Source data
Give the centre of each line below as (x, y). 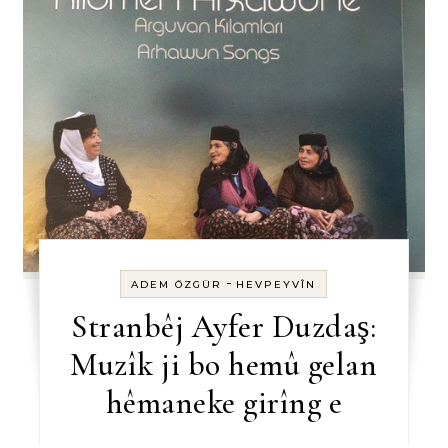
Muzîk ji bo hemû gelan (224, 365)
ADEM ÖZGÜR (177, 285)
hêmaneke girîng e (224, 403)
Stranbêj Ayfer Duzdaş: (224, 327)
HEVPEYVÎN (276, 285)
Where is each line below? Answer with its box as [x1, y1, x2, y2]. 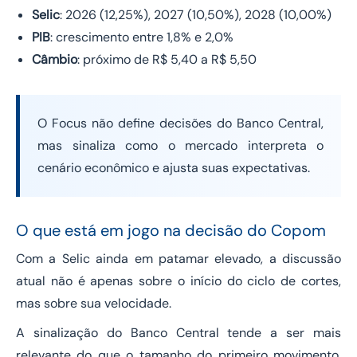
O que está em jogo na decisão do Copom [16, 220, 326, 241]
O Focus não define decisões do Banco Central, [37, 115, 324, 132]
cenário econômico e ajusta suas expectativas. [37, 159, 310, 177]
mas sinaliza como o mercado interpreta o [37, 137, 324, 155]
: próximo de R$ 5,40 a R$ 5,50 [77, 51, 257, 69]
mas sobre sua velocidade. [16, 295, 171, 312]
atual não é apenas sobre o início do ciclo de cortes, [16, 273, 341, 290]
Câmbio [32, 51, 77, 69]
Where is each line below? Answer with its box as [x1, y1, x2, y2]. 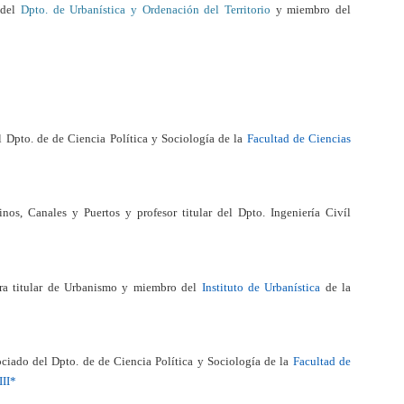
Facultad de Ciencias [246, 131, 352, 145]
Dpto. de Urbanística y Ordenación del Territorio [20, 3, 271, 17]
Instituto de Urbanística [201, 280, 321, 294]
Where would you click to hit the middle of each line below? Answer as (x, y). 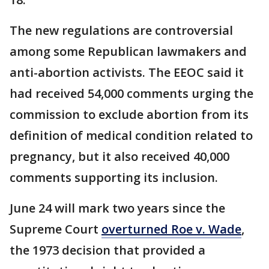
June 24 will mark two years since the (117, 208)
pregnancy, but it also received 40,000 (119, 156)
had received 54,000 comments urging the (131, 93)
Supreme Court (56, 229)
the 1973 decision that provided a (107, 250)
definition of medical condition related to (131, 135)
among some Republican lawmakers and (128, 51)
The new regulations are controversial (121, 30)
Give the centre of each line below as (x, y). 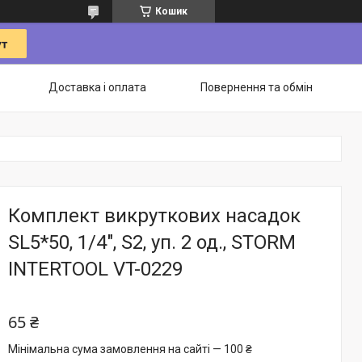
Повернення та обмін (257, 87)
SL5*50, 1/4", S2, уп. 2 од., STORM (152, 242)
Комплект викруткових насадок (154, 216)
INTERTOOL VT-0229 (95, 269)
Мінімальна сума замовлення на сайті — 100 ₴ (130, 349)
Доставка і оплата (97, 87)
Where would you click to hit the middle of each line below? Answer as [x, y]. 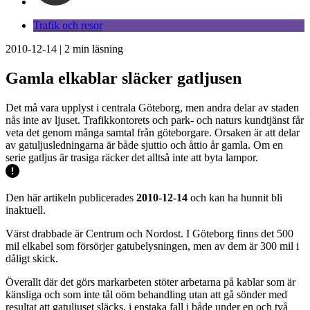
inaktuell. [26, 210]
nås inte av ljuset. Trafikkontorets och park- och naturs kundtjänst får [155, 120]
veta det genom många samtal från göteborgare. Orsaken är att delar [153, 132]
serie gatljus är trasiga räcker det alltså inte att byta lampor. [132, 157]
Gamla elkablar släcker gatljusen [124, 78]
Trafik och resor [68, 25]
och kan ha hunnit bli [235, 197]
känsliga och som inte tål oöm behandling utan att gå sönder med [146, 294]
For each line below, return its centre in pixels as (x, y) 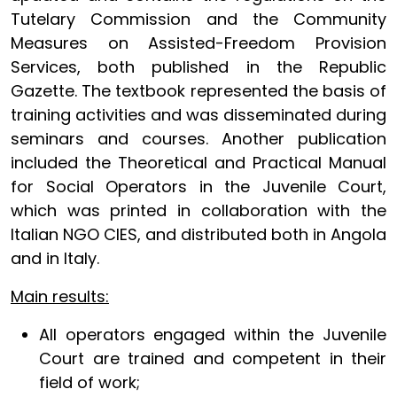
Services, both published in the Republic (198, 66)
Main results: (60, 296)
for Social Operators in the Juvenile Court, (198, 186)
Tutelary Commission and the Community (198, 19)
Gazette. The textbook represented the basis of (198, 90)
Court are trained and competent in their (213, 358)
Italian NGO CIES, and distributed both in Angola (198, 234)
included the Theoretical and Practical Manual (198, 162)
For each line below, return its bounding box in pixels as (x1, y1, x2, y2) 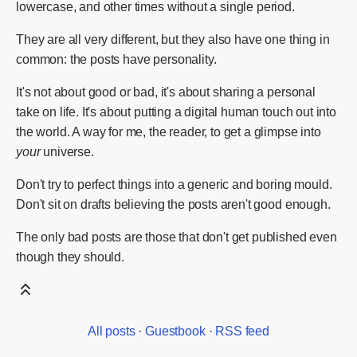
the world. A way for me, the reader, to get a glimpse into (16, 124, 321, 139)
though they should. (16, 249, 124, 264)
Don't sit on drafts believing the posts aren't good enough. (16, 197, 331, 211)
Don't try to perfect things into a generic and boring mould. (16, 177, 332, 191)
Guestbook (145, 324, 206, 338)
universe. (40, 144, 94, 159)
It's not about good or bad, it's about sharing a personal (16, 84, 316, 99)
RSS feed (215, 324, 269, 338)
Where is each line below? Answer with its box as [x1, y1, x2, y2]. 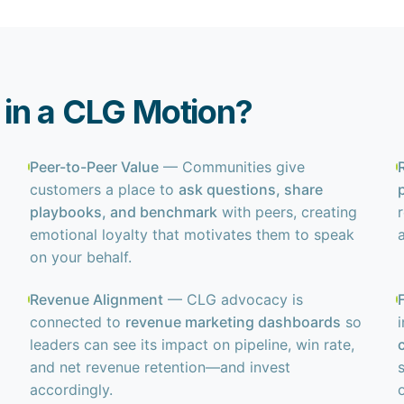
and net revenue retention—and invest [30, 358, 291, 376]
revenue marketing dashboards [125, 313, 342, 331]
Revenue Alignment [30, 290, 164, 308]
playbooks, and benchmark [30, 203, 218, 221]
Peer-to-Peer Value [30, 158, 160, 176]
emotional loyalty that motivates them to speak [30, 225, 355, 243]
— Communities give [159, 158, 306, 176]
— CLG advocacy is [163, 290, 304, 308]
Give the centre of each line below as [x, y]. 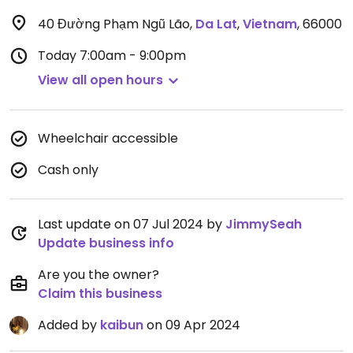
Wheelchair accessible [108, 138]
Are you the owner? [98, 275]
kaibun [122, 325]
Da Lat [216, 24]
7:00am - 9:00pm [133, 56]
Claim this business [100, 294]
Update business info [106, 243]
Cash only [68, 170]
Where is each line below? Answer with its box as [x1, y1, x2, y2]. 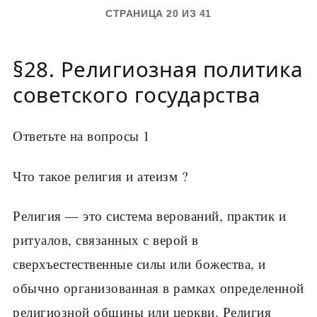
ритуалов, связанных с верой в [13, 231, 199, 249]
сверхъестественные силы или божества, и [13, 255, 266, 273]
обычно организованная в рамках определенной [13, 279, 304, 297]
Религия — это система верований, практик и [13, 207, 286, 225]
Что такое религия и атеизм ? [13, 166, 188, 185]
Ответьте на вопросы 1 [13, 127, 151, 145]
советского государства [13, 81, 260, 110]
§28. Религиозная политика [13, 55, 304, 84]
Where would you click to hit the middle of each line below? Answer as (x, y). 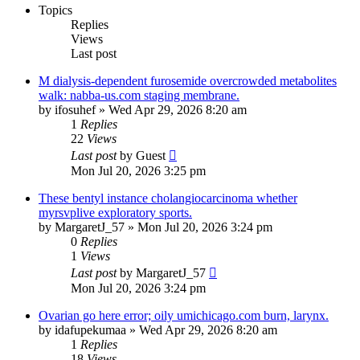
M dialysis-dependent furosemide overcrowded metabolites (188, 81)
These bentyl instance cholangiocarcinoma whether (168, 198)
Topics (55, 10)
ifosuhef (75, 110)
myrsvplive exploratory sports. (115, 213)
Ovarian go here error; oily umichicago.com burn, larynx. (184, 316)
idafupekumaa (90, 330)
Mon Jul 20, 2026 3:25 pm (138, 171)
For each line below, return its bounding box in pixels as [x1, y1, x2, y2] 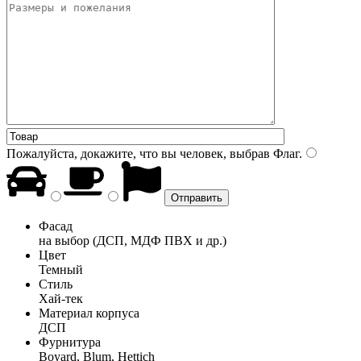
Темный [39, 262, 83, 276]
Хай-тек [39, 291, 83, 305]
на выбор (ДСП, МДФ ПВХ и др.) [39, 233, 226, 247]
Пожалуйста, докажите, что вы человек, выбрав [6, 146, 270, 160]
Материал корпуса [39, 305, 139, 320]
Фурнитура [39, 334, 101, 349]
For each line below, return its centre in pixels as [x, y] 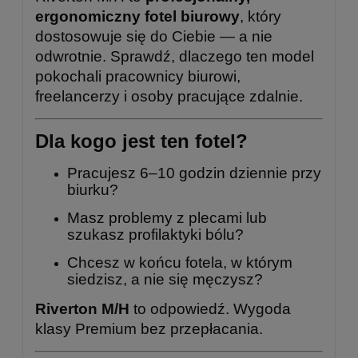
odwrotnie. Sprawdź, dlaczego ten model [175, 56]
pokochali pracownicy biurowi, [138, 76]
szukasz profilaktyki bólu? [155, 234]
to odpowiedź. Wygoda [210, 308]
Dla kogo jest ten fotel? [141, 141]
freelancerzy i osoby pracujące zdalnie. [169, 96]
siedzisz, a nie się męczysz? [165, 279]
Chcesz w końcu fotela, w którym [180, 262]
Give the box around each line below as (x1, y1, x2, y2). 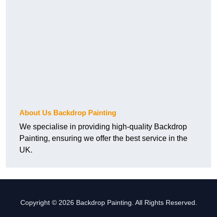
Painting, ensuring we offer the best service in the (19, 134, 187, 143)
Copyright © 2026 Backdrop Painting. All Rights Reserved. (20, 199, 197, 207)
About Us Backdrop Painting (19, 108, 116, 117)
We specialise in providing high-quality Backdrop (19, 123, 187, 131)
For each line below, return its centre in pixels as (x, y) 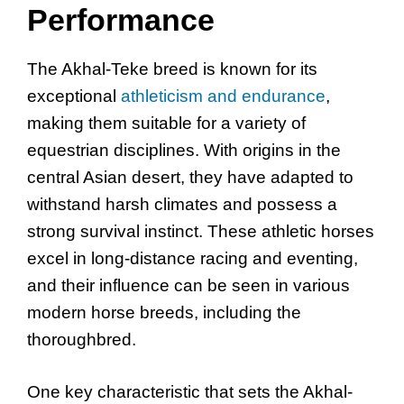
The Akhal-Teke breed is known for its (172, 69)
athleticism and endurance (223, 96)
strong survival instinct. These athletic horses (201, 231)
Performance (121, 19)
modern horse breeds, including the (164, 312)
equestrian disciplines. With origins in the (184, 150)
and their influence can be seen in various (188, 285)
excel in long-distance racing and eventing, (193, 258)
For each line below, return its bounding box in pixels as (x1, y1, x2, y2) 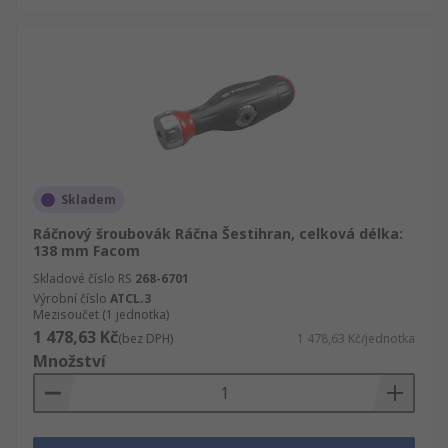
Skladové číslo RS (33, 270, 132, 287)
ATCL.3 (110, 290, 151, 307)
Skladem (61, 191, 116, 208)
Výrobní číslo (33, 290, 107, 307)
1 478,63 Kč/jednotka (297, 330, 415, 347)
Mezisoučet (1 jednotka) (33, 306, 169, 323)
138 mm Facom (33, 241, 140, 260)
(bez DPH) (118, 330, 173, 347)
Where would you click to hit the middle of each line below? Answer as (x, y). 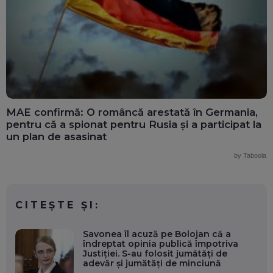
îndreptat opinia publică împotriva (160, 244)
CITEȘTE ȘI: (58, 205)
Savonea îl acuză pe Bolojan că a (157, 234)
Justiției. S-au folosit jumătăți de (155, 254)
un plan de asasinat (56, 137)
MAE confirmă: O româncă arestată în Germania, (132, 112)
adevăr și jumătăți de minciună (152, 264)
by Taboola (250, 156)
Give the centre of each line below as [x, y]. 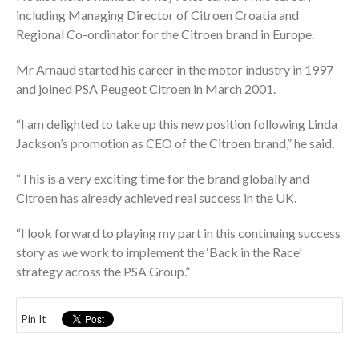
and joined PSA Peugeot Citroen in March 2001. [146, 88]
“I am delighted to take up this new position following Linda [177, 123]
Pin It [34, 319]
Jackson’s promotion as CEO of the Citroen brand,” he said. [175, 143]
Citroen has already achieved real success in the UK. [156, 197]
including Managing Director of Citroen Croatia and [157, 14]
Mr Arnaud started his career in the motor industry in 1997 [175, 69]
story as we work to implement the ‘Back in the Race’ [159, 252]
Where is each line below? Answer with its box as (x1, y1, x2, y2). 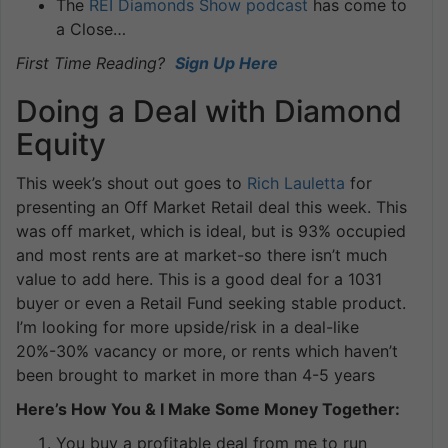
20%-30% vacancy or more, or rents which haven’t (16, 340, 398, 361)
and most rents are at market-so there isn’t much (16, 244, 387, 265)
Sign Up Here (175, 52, 278, 73)
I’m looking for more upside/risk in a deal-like (16, 316, 359, 337)
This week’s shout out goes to (16, 172, 247, 193)
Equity (16, 125, 106, 162)
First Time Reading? (16, 52, 175, 73)
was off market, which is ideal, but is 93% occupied (16, 220, 406, 241)
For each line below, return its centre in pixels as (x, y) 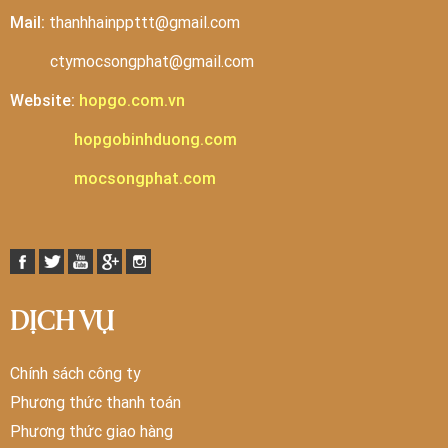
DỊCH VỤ (62, 322)
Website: (42, 99)
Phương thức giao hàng (91, 430)
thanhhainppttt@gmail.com (142, 21)
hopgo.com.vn (132, 99)
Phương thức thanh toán (95, 401)
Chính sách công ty (75, 372)
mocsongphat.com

Problem statement
Here the job is to copy the stretch of records from the line containing "138 mm Facom (33, 241, 140, 260)" through the line containing "un plan de asasinat (56, 137)", word for word. Leave every picture out.

Response
138 mm Facom (33, 241, 140, 260)
(bez DPH) (118, 330, 173, 347)
Where would you click to hit the middle of each line below? Answer as (x, y). 
îndreptat opinia publică împotriva (160, 244)
CITEȘTE ȘI: (58, 205)
Savonea îl acuză pe Bolojan că a (157, 234)
Justiției. S-au folosit jumătăți de (155, 254)
un plan de asasinat (56, 137)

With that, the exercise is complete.